Data to examine:
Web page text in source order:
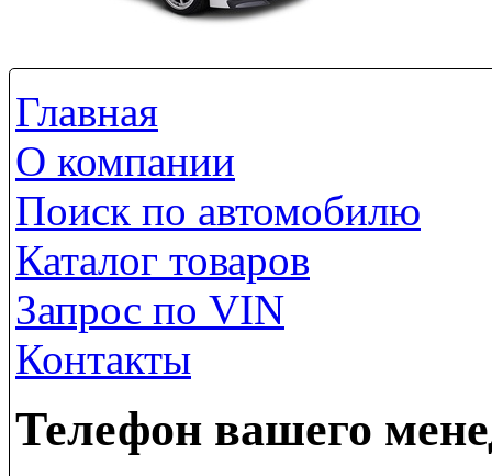
Главная
О компании
Поиск по автомобилю
Каталог товаров
Запрос по VIN
Контакты
Телефон вашего
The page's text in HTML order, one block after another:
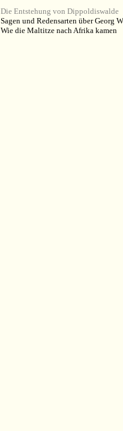
Die Entstehung von Dippoldiswalde
Sagen und Redensarten überGeorg
Wie die Maltitze nach Afrika kamen
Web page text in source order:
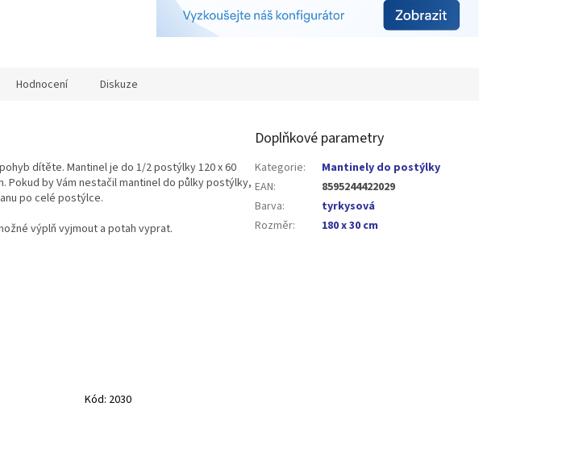
Kód: 2030
Hodnocení Diskuze
dítěte. Mantinel je do 1/2 postýlky 120 x 60
Pokud by Vám nestačil mantinel do půlky postýlky,
po celé postýlce.
výplň vyjmout a potah vyprat.
Doplňkové parametry
Kategorie:
Mantinely do postýlky
EAN:
8595244422029
Barva:
tyrkysová
Rozměr: 180 x 30 cm
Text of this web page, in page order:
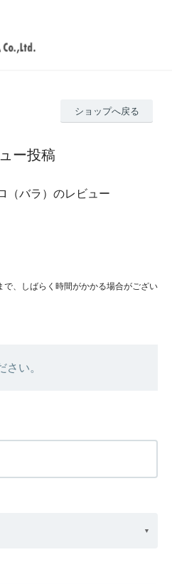
ショップへ戻る
ー投稿
（バラ）のレビュー
、しばらく時間がかかる場合がござい
さい。
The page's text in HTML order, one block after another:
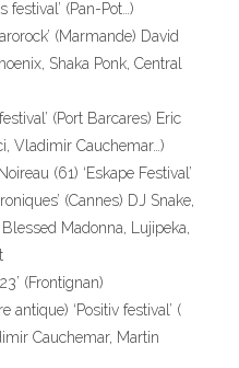
festival’ (Pan-Pot…)
(Marmande) David
Shaka Ponk, Central
(Port Barcares) Eric
Vladimir Cauchemar…)
(61) ‘Eskape Festival’
(Cannes) DJ Snake,
Madonna, Lujipeka,
(Frontignan)
antique) ‘Positiv festival’ (
Cauchemar, Martin
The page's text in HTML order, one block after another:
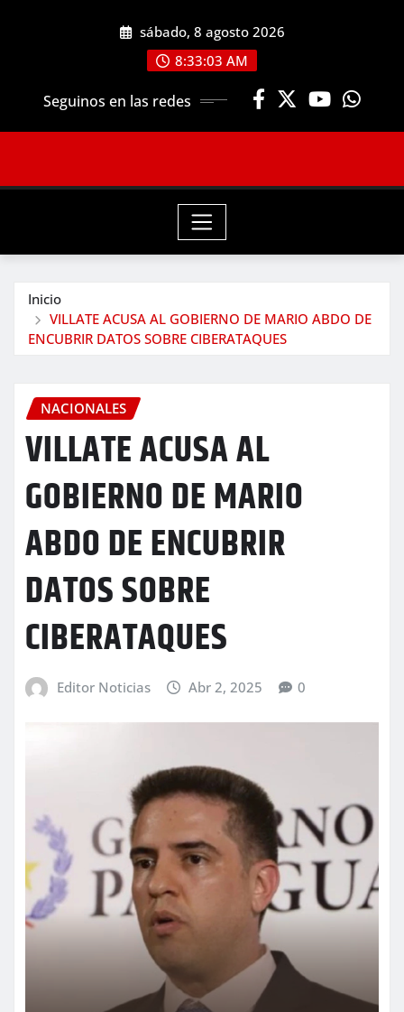
sábado, 8 agosto 2026
8:33:04 AM
Seguinos en las redes
Inicio
VILLATE ACUSA AL GOBIERNO DE MARIO ABDO DE
ENCUBRIR DATOS SOBRE CIBERATAQUES
NACIONALES
VILLATE ACUSA AL
GOBIERNO DE MARIO
ABDO DE ENCUBRIR
DATOS SOBRE
CIBERATAQUES
Editor Noticias Abr 2, 2025 0
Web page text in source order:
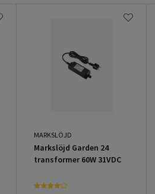
MARKSLÖJD
Markslöjd Garden 24
transformer 60W 31VDC

To do: Once the pictures are set aside, give every line above again without alteration.

Written answer:
Web page text in source order:
Главная
О компании
Поиск по автомобилю
Каталог товаров
Запрос по VIN
Контакты
Телефон вашего
The page's text in HTML order, one block after another:
Die Entstehung von Dippoldiswalde
Sagen und Redensarten überGeorg
Wie die Maltitze nach Afrika kamen
Web page text in source order:
Kód: 2030
Hodnocení Diskuze
dítěte. Mantinel je do 1/2 postýlky 120 x 60
Pokud by Vám nestačil mantinel do půlky postýlky,
po celé postýlce.
výplň vyjmout a potah vyprat.
Doplňkové parametry
Kategorie:
Mantinely do postýlky
EAN:
8595244422029
Barva:
tyrkysová
Rozměr: 180 x 30 cm
Text of this web page, in page order:
ショップへ戻る
ー投稿
（バラ）のレビュー
、しばらく時間がかかる場合がござい
さい。
The page's text in HTML order, one block after another:
festival’ (Pan-Pot…)
(Marmande) David
Shaka Ponk, Central
(Port Barcares) Eric
Vladimir Cauchemar…)
(61) ‘Eskape Festival’
(Cannes) DJ Snake,
Madonna, Lujipeka,
(Frontignan)
antique) ‘Positiv festival’ (
Cauchemar, Martin
The page's text in HTML order, one block after another:
sábado, 8 agosto 2026
8:33:04 AM
Seguinos en las redes
Inicio
VILLATE ACUSA AL GOBIERNO DE MARIO ABDO DE
ENCUBRIR DATOS SOBRE CIBERATAQUES
NACIONALES
VILLATE ACUSA AL
GOBIERNO DE MARIO
ABDO DE ENCUBRIR
DATOS SOBRE
CIBERATAQUES
Editor Noticias Abr 2, 2025 0
Web page text in source order:
MARKSLÖJD
Markslöjd Garden 24
transformer 60W 31VDC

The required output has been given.